Ousted Senate GOP leader Mitch McConnell, R-Ky. – who leaves behind a fractured Senate that is struggling to replicate the Democrats' unification on unilateral approval of President Joe Biden's Cabinet picks – is now lecturing on how to lead.
And, in doing so, he takes a swipe at President-elect Donald Trump's "America first" mantra that the American people resoundingly elected in a widespread mandate.
"Within the party Ronald Reagan once led so capably, it is increasingly fashionable to suggest that the sort of global leadership he modeled is no longer America's place," McConnell said in a Saturday night speech before the annual Reagan National Defense Forum at the Ronald Reagan Presidential Library, Politico reported.
"But let's be absolutely clear: America will not be made great again by those who are content to manage our decline."
Trump and anti-McConnell Republicans have long argued it was Biden and McConnell who were "content" to "manage" American decline, but it was the ousted McConnell invoking it on his way out the door for the change American voters elected.
McConnell warned of "influential voices" spreading "a dangerous fiction" and forgetting the Cold War lessons and the growing threats of Russia and China – even as Trump and his backers like former acting Director of National Intelligence Ric Grenell have long ripped the Biden administration for having the "cold" war-like, no-dialogue policy with Russia.
Coincidentally, McConnell was being feted at the "Peace Through Strength" ceremony alongside Biden's outgoing Defense Secretary Lloyd Austin.
Trump has reminded voters on the campaign trail under Biden, Austin, and McConnell-led Senate foreign-aid approvals there was no peace in Ukraine or the Middle East, and there was no "strength" on the global stage by American leaders, Trump and Grenell have frequently argued.
"At both ends of our politics, a dangerous fiction is taking hold — that America's primacy and the fruits of our leadership are self-sustaining," McConnell said in the speech. "Even as allies across NATO and the Indo-Pacific renew their own commitments to hard power, to interoperability, and to collective defense, some now question America's own role at the center of these force-multiplying institutions and partnerships."

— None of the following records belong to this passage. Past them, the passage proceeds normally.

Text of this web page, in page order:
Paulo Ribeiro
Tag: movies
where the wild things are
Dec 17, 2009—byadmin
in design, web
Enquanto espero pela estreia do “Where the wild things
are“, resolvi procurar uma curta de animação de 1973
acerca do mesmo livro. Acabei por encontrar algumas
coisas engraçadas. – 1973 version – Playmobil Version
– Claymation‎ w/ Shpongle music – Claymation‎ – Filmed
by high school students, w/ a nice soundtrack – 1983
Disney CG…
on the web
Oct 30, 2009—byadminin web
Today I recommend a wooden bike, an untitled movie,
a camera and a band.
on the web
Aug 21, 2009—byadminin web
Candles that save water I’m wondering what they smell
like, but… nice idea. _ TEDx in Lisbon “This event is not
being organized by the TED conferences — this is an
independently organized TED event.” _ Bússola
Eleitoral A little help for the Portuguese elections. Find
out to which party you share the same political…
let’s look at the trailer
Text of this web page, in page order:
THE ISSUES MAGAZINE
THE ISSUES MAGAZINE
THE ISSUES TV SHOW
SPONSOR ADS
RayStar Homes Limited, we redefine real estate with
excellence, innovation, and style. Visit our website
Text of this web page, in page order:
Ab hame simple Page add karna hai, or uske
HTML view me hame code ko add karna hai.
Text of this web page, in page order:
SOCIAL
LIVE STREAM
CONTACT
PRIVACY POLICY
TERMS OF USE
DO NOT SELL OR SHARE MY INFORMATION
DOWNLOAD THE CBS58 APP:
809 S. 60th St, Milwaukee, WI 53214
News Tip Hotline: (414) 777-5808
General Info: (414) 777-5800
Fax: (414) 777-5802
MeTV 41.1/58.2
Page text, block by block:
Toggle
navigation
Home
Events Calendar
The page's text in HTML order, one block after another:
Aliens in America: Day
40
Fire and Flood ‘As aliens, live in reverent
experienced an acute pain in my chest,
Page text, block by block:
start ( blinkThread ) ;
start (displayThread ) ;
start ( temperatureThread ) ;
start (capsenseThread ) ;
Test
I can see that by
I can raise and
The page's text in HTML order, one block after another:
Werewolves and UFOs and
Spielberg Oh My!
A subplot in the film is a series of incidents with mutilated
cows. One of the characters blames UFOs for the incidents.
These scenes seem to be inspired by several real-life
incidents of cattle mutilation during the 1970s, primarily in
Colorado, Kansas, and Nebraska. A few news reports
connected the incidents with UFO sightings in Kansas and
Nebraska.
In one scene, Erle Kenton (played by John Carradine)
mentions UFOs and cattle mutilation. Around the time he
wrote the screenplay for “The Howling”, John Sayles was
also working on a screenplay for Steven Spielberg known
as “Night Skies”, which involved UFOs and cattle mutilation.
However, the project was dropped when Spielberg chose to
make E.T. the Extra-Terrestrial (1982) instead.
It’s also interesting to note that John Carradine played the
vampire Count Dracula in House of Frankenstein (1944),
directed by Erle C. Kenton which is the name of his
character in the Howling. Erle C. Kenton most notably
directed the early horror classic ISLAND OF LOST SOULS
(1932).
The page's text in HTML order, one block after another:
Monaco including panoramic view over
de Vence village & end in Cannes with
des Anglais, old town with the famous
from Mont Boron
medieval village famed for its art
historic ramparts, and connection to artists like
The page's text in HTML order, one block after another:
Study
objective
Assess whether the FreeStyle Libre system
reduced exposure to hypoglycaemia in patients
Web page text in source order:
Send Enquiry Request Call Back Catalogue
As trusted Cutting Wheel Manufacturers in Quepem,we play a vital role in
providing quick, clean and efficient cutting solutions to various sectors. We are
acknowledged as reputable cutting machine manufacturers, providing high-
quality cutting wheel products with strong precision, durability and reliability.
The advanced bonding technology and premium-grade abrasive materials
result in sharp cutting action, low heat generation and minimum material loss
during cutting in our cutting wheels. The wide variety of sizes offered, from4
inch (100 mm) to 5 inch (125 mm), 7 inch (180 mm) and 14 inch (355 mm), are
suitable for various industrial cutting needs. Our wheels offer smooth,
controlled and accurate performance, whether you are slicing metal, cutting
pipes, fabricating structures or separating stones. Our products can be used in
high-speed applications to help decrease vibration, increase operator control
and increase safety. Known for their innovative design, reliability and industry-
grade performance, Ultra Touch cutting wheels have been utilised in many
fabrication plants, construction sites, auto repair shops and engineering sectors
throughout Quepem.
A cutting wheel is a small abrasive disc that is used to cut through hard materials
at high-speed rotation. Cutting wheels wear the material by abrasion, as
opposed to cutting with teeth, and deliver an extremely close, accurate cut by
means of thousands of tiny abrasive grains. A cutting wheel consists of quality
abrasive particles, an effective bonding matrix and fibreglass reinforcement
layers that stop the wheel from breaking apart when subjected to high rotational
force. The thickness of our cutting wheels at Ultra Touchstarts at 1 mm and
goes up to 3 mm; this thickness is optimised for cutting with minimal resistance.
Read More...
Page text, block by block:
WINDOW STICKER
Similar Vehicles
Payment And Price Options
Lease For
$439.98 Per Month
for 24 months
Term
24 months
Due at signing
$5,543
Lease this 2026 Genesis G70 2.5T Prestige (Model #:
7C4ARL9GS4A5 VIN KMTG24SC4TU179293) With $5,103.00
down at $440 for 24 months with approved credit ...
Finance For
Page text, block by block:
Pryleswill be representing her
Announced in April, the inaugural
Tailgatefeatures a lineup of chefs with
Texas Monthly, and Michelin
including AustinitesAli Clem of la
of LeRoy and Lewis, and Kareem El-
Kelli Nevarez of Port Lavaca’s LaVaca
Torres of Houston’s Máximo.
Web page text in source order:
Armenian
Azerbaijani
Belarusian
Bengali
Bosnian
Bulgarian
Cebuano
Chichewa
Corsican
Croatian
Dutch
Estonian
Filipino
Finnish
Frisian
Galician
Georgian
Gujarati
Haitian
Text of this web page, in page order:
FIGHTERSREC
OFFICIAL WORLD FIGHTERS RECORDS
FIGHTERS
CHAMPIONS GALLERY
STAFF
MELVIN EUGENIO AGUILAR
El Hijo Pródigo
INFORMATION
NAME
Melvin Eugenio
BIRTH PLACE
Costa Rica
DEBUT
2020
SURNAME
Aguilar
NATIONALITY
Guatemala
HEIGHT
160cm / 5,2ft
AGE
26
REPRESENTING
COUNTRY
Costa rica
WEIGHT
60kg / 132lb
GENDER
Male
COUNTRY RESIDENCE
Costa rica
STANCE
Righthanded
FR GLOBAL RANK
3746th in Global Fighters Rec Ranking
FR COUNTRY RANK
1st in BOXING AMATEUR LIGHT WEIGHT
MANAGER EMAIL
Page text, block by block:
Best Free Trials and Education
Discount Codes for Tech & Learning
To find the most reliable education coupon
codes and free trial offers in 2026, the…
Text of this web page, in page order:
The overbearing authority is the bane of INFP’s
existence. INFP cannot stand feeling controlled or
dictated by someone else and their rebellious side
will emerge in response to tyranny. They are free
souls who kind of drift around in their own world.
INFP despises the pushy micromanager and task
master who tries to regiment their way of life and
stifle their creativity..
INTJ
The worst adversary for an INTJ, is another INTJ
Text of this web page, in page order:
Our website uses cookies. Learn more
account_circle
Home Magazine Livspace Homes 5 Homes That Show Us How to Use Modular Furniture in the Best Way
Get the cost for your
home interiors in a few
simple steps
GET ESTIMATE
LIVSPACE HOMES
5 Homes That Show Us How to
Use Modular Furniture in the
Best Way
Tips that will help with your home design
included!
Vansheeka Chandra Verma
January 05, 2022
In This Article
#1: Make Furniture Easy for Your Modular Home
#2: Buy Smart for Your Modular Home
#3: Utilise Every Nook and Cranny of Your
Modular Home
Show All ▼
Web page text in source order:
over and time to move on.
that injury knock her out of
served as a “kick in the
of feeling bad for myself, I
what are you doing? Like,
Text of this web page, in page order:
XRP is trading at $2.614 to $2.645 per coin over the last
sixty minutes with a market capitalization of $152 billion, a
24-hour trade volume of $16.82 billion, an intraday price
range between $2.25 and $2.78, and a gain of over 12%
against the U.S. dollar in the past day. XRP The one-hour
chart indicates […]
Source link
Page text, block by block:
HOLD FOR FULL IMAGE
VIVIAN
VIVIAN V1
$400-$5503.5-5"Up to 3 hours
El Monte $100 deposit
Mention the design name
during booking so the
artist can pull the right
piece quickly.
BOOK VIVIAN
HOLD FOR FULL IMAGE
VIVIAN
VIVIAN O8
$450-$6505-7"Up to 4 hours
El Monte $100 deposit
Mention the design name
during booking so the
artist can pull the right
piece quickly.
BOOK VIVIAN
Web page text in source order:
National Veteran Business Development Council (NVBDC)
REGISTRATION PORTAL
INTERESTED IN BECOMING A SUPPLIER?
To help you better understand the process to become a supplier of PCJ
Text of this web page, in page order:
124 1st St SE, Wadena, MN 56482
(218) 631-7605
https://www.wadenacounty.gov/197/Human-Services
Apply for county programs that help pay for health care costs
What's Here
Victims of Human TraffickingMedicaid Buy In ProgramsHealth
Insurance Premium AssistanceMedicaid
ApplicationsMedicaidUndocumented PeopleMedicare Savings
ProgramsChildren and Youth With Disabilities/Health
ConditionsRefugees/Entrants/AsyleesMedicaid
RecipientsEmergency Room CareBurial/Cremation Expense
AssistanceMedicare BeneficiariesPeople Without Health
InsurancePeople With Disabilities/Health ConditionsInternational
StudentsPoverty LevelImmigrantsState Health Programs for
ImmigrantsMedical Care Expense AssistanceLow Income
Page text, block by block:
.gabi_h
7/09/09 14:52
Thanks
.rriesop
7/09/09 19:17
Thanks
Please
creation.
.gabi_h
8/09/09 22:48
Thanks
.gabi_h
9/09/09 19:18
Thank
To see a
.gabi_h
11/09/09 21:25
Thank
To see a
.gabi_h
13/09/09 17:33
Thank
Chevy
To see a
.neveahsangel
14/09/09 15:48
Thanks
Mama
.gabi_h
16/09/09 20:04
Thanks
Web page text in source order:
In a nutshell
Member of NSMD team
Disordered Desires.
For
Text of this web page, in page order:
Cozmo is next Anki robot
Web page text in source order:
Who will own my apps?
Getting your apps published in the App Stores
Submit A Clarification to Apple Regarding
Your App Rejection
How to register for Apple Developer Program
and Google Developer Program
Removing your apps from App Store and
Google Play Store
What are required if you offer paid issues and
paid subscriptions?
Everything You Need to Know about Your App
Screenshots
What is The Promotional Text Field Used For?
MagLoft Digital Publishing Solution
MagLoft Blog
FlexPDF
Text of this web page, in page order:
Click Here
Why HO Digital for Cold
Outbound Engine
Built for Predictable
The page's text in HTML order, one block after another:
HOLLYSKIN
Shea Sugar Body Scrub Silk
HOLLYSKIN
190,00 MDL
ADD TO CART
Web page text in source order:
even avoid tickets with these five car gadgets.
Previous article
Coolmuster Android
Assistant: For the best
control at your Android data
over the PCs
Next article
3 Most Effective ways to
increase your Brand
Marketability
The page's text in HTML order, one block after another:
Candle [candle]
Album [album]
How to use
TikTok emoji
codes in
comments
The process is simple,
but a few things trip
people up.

McConnell now drifts into the periphery of the Senate GOP, but he will remain front and center in battling Trump's campaign vow to turn free foreign aid into loans, sitting with the gavel as the chair of the Senate Defense Appropriations committee.
McConnell's criticism of "anemic" defense budgets would be echoed and supported by Trump – albeit in bolstering the American military and not giving away the aid and weapons for free to warring nations that refuse to talk peace.
"The Pentagon is not equipped to meet the demands of protracted or multi-theater conflict – neither is our defense industrial base," McConnell said.
"Patriotic companies have more work to do to expand production capacity. And they need to do it today, rather than wait for contracts we all know are coming," he added. "We need to adopt new technologies more quickly and expand production capacity at the same time."
Notably, Trump has long criticized the Biden administration's depleting of American weapons and ammunition stockpiles with massive aid packages to Ukraine.
Trump has also hailed his forcing NATO to pick up its own tab for defense in Europe against Russian aggression and terrorist threats from the Middle East – a fact NATO leaders have acknowledged is a benefit to Trump's pressing of support.